The numbers underscore the rarity. In the United States, domestically acquired cases account for less than 2 percent of all neurocysticercosis diagnoses, and they are usually tied to close contact with a household member or employee from an endemic region. In Europe, the picture is similarly stark, with one systematic review identifying only 18 confirmed locally acquired cases across all of Western Europe between 1990 and 2011, and fewer than 30 reported across all European Union member states in the two decades spanning 2000 to 2019. In Spain itself, hospitalizations related to the broader infection have tended to rise and fall in step with migration patterns.
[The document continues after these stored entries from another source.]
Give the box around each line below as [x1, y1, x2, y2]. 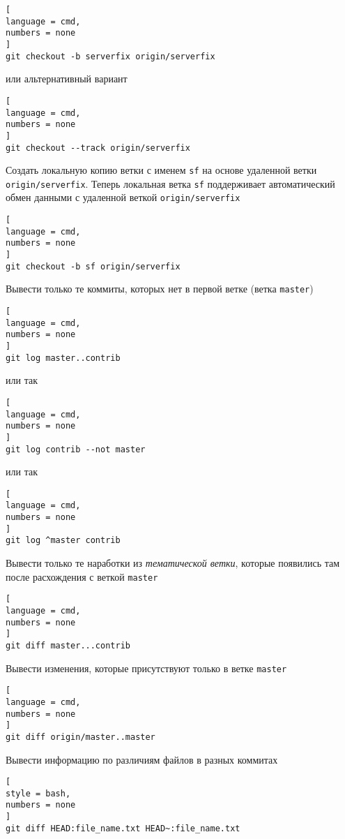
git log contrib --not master [6, 444, 146, 454]
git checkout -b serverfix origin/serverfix [6, 51, 215, 61]
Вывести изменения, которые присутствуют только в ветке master [6, 660, 287, 675]
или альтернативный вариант [6, 71, 128, 86]
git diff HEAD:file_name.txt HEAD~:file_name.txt [6, 823, 240, 833]
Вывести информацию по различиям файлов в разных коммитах [6, 752, 278, 766]
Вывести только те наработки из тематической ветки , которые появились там [6, 556, 340, 570]
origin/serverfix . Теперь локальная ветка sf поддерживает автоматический [6, 176, 335, 191]
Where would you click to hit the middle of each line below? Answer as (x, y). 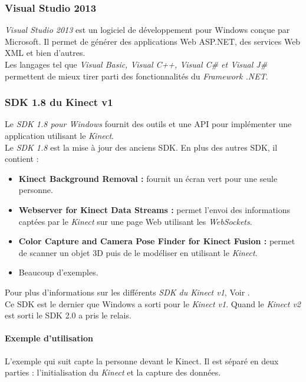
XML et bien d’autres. (45, 53)
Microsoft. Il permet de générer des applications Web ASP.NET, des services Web (153, 41)
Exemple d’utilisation (49, 338)
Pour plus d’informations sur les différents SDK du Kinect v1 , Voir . (127, 292)
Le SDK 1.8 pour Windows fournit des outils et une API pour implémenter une (148, 124)
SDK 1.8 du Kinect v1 (59, 102)
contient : (22, 159)
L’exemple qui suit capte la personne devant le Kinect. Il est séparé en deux (142, 361)
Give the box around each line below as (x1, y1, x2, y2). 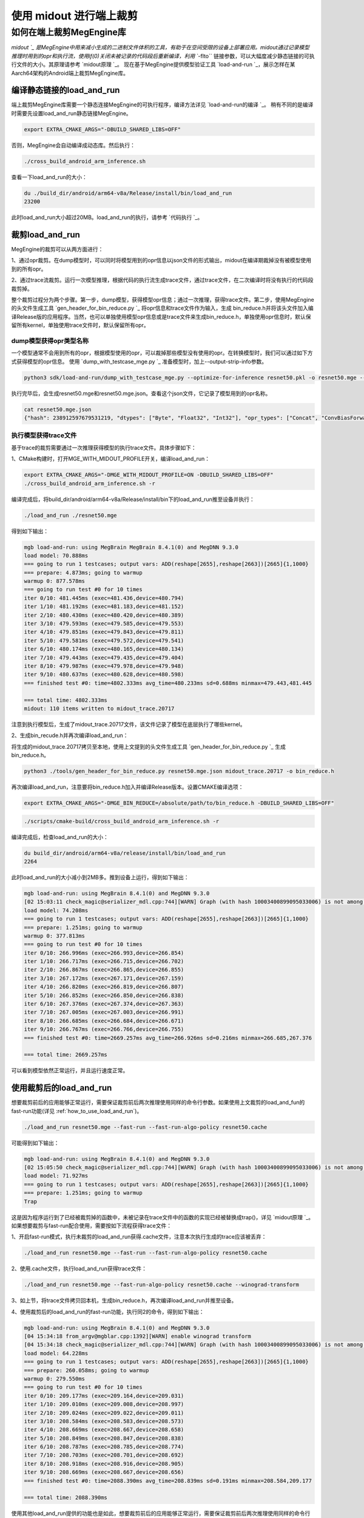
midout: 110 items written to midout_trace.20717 (24, 705, 175, 712)
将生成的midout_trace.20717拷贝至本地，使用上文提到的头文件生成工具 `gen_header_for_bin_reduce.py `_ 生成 (11, 743, 286, 750)
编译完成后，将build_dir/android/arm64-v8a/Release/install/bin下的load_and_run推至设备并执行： (11, 495, 255, 503)
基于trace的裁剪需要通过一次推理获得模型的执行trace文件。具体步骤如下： (11, 444, 197, 451)
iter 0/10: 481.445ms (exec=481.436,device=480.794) (24, 594, 184, 601)
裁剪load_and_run (11, 230, 80, 240)
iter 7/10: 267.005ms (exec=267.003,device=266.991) (24, 1009, 184, 1016)
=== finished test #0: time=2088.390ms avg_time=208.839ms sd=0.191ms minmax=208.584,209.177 (24, 1477, 312, 1484)
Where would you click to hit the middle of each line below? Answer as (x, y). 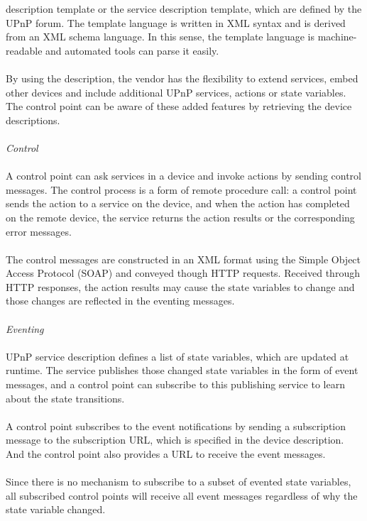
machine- (337, 37)
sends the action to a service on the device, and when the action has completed (178, 203)
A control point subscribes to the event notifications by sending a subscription (176, 426)
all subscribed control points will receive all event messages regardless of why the (182, 495)
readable (24, 50)
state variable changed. (56, 509)
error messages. (39, 231)
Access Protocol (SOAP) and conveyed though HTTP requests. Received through (183, 273)
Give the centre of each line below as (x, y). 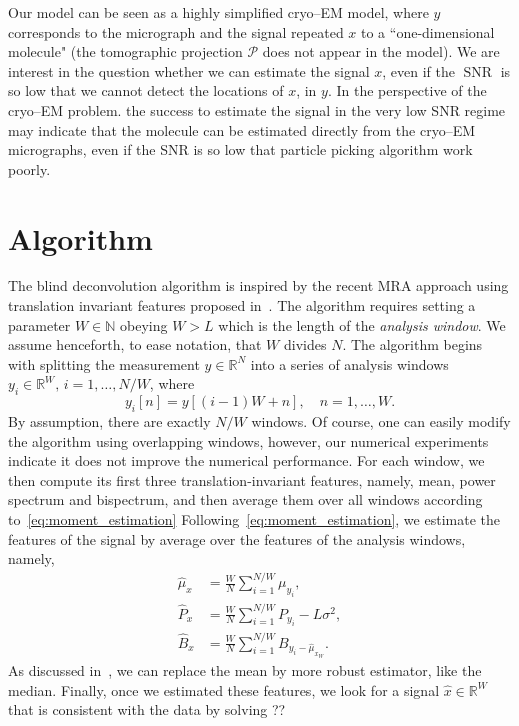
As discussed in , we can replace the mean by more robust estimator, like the (245, 669)
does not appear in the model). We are (381, 51)
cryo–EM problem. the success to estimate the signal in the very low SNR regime (257, 109)
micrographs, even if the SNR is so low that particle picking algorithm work (240, 149)
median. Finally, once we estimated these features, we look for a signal (224, 689)
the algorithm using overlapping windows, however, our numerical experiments (248, 440)
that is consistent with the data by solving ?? (147, 709)
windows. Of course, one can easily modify (381, 421)
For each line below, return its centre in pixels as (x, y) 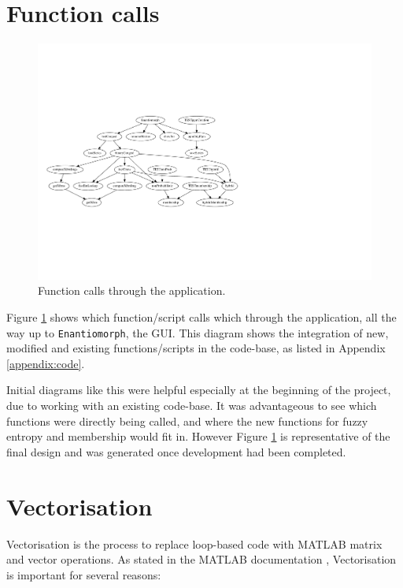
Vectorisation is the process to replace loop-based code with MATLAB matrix (194, 543)
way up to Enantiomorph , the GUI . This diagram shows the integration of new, (198, 332)
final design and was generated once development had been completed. (176, 451)
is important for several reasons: (84, 574)
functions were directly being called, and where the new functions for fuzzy (187, 421)
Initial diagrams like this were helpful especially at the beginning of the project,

Against that backdrop, a lifelong Spanish resident with no travel history developing the disease stands out as a genuine medical anomaly.
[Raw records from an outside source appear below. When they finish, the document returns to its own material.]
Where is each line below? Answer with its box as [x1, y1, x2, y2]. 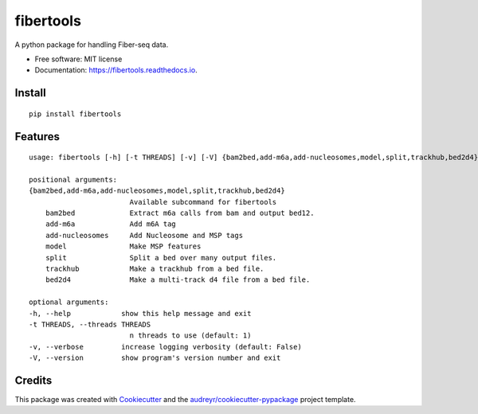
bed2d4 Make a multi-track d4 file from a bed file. [45, 275, 311, 284]
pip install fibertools [29, 109, 122, 119]
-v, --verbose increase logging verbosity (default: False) [29, 342, 302, 351]
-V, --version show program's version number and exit [29, 353, 281, 362]
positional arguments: [29, 175, 118, 184]
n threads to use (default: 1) [129, 331, 252, 340]
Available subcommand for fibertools [129, 197, 277, 206]
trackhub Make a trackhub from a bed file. [45, 264, 264, 274]
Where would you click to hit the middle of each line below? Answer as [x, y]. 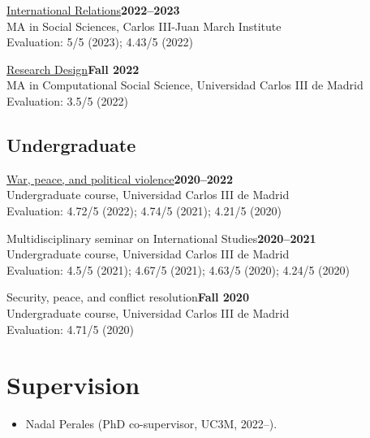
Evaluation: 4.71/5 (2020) [70, 329]
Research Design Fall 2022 [73, 69]
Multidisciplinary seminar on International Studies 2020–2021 [161, 238]
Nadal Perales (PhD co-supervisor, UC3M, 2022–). [151, 424]
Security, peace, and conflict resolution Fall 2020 [128, 297]
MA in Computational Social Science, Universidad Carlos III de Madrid [185, 85]
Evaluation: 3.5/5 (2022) [67, 100]
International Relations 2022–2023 [93, 10]
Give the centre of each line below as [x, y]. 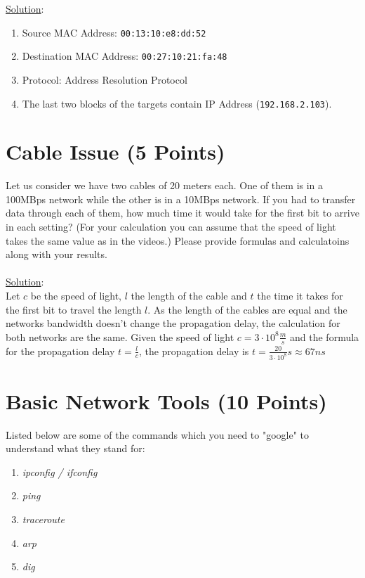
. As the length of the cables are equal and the [247, 309]
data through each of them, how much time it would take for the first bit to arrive [182, 213]
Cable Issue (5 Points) [115, 152]
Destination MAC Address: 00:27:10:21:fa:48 [125, 56]
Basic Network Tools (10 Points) [166, 400]
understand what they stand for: [75, 448]
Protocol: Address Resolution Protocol [105, 79]
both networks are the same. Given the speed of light [120, 336]
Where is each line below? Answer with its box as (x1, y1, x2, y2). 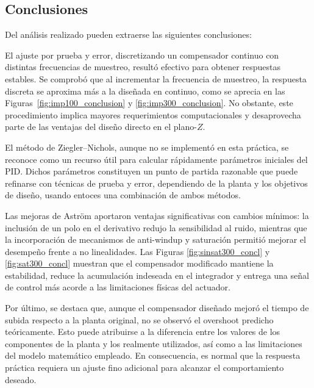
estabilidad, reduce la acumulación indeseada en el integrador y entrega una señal (5, 268, 309, 281)
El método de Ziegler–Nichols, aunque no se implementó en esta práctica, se (5, 140, 289, 153)
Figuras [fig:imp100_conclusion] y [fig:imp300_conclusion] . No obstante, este (5, 96, 293, 109)
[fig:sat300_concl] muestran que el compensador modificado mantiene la (5, 257, 274, 270)
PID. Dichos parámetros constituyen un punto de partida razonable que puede (5, 165, 298, 178)
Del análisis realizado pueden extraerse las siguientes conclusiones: (5, 28, 252, 41)
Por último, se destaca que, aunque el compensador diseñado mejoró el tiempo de (5, 301, 309, 314)
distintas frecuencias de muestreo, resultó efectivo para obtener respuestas (5, 60, 280, 73)
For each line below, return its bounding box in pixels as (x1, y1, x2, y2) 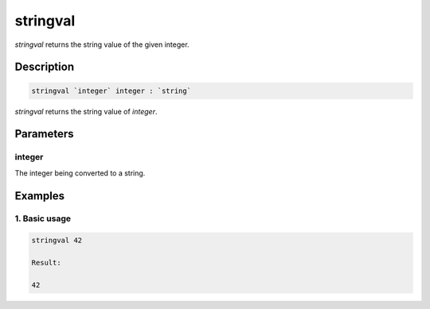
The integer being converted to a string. (14, 168, 146, 178)
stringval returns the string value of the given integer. (14, 40, 190, 49)
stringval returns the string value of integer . (14, 106, 158, 116)
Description (14, 60, 75, 74)
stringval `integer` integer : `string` (31, 86, 191, 95)
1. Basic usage (14, 213, 72, 224)
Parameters (14, 127, 74, 141)
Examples (14, 189, 65, 203)
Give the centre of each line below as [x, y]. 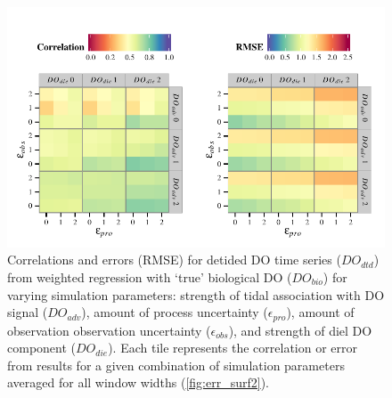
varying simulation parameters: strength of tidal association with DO [196, 294]
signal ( [28, 312]
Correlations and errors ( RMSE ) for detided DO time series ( [174, 260]
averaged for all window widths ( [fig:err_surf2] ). [139, 382]
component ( [41, 348]
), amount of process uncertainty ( [175, 312]
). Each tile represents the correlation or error [233, 348]
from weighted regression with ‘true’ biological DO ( [150, 277]
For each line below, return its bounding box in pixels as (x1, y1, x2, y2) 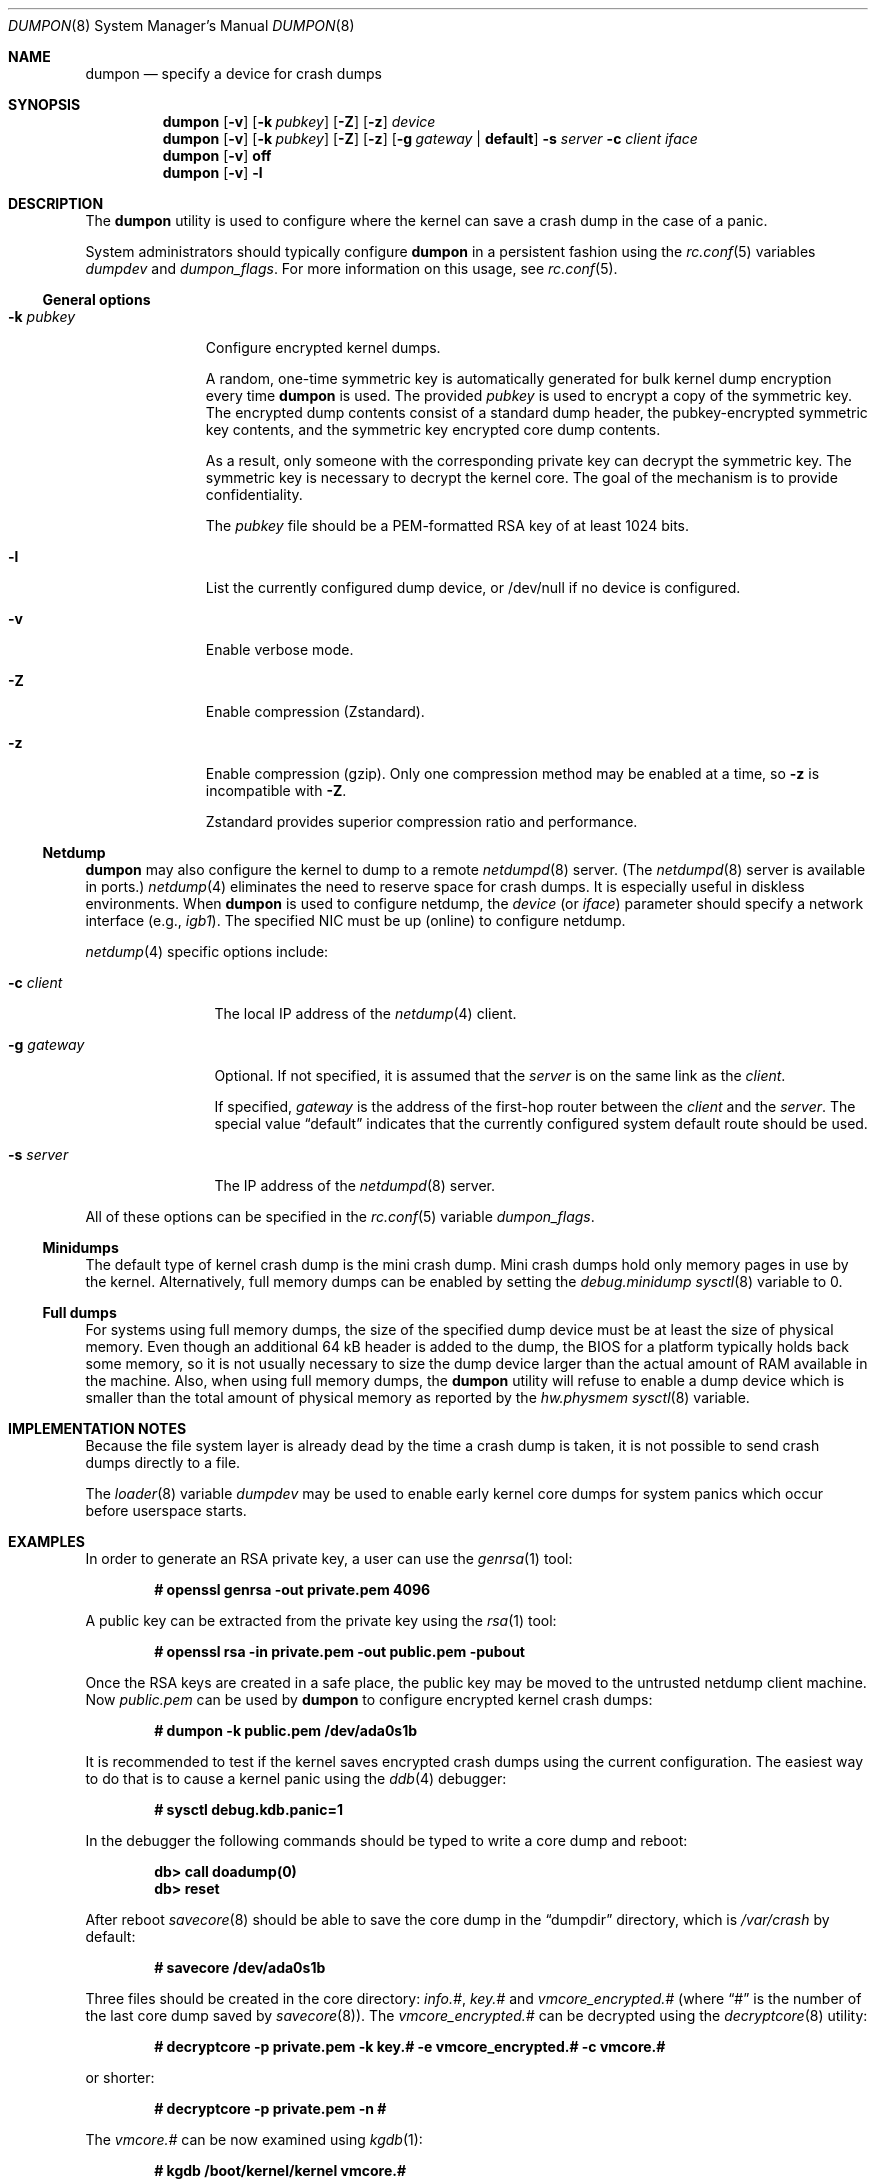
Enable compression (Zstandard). (205, 703, 425, 720)
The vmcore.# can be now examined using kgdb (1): (85, 2131, 423, 2148)
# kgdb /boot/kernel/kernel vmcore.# (154, 2162, 407, 2179)
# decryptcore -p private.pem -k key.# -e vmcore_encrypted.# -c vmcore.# (154, 2038, 666, 2055)
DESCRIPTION (8, 195, 104, 212)
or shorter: (85, 2069, 155, 2086)
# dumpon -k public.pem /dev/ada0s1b (154, 1722, 418, 1739)
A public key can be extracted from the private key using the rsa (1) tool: (85, 1612, 557, 1629)

The Recovery And The Lesson For Doctors

The good news, and it was considerable, is that the man recovered fully. Once the parasite had been correctly identified, his doctors treated him with a combination of two antiparasitic medications, albendazole and praziquantel, alongside a gradual tapering of the steroid that had controlled his symptoms from the start. He came through the treatment without complications, his frightening initial diagnosis ultimately giving way to a curable infection.
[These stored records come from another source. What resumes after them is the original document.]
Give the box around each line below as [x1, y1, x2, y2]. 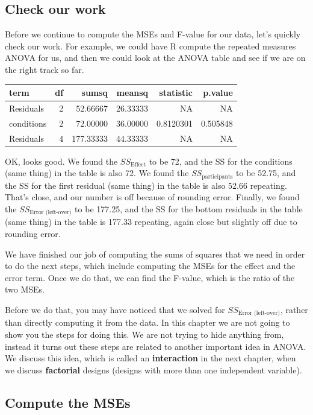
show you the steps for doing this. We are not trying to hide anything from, [5, 328, 284, 340]
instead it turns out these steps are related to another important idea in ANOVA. [5, 340, 306, 352]
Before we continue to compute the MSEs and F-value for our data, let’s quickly [5, 28, 301, 40]
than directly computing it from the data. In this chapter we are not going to [5, 316, 290, 329]
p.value [203, 86, 233, 99]
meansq [116, 86, 149, 99]
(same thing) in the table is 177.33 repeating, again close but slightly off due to [5, 215, 297, 228]
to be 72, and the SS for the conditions [149, 154, 293, 167]
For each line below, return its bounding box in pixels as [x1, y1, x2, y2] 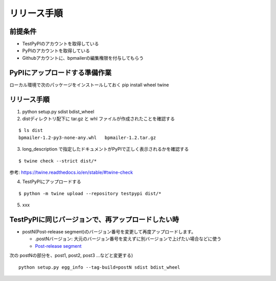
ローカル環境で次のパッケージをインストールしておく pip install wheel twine [9, 82, 169, 88]
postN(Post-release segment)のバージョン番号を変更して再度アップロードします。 [22, 229, 196, 235]
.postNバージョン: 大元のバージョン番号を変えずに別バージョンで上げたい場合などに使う [35, 236, 222, 242]
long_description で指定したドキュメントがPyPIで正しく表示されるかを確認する [22, 146, 189, 152]
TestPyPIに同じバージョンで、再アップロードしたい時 [9, 215, 179, 224]
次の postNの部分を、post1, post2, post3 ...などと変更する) [9, 252, 133, 259]
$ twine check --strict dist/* [18, 158, 97, 163]
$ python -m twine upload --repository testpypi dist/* [18, 191, 162, 196]
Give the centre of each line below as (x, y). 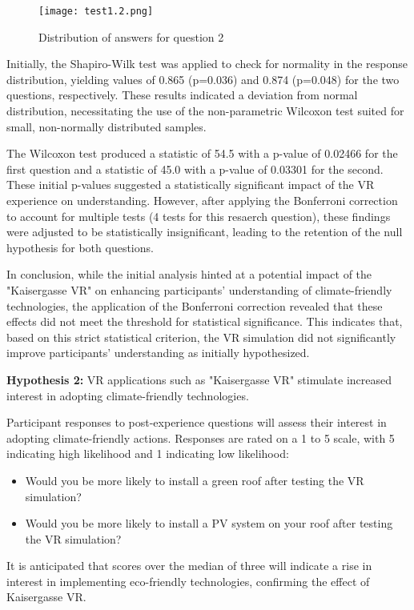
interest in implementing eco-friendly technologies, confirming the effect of (188, 581)
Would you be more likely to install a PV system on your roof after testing (209, 523)
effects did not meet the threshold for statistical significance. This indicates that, (205, 321)
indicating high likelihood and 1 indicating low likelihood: (148, 453)
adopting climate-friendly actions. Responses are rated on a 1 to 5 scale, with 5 (201, 437)
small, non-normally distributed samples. (107, 126)
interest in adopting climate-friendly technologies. (128, 395)
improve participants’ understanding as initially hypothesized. (158, 353)
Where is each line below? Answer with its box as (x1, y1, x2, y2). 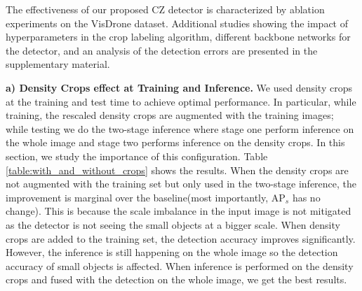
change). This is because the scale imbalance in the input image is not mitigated (6, 204, 351, 218)
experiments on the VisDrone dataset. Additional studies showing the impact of (6, 15, 349, 30)
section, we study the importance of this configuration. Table (6, 148, 268, 163)
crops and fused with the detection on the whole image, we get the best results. (6, 272, 347, 287)
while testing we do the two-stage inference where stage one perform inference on (6, 121, 354, 136)
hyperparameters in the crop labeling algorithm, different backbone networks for (6, 29, 351, 44)
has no (292, 190, 321, 204)
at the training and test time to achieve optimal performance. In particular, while (6, 94, 356, 108)

For the physicians who documented the case, the broader lesson was clear and worth emphasizing to colleagues elsewhere. “Our case emphasizes that the absence of travel history should not preclude NCC from the differential diagnosis of multiple ring-enhancing brain lesions, even in regions where metastatic cancer is statistically much more likely,” the researchers wrote in their report. The practical stakes are significant, because catching the infection early can change everything about a patient’s path through the medical system. Recognizing the scolex on imaging and confirming the diagnosis with a blood test, the authors noted, could prevent “unnecessary invasive oncologic procedures and led to prompt, targeted antiparasitic therapy.” That distinction matters all the more because neurocysticercosis, left unaddressed, can in some cases cause serious harm, including seizures, stroke, and cognitive decline.

A Reminder To Look Twice

In the end, the case stands as a vivid reminder that the most obvious diagnosis is not always the correct one, and that even a pattern that appears to point clearly toward cancer can have an entirely different explanation. A parasite had managed to mimic one of the most feared diagnoses in medicine, and only careful, persistent investigation revealed the truth in time to treat it properly. For the patient, that diligence made all the difference, transforming a presumed death sentence into a manageable, treatable condition.

The researchers were careful not to draw conclusions beyond what a single case can support. Their report demonstrates that local transmission of the parasite is possible even in places where the disease is vanishingly rare, but it cannot establish how often such transmission actually occurs, and the findings should not be generalized to the wider population. What the case does offer, beyond its sheer strangeness, is a quiet argument for keeping an open mind in the face of a confident diagnosis. Sometimes the spots on a scan are not what they first appear to be, and the willingness to look again can mean the difference between an unnecessary ordeal and a full recovery.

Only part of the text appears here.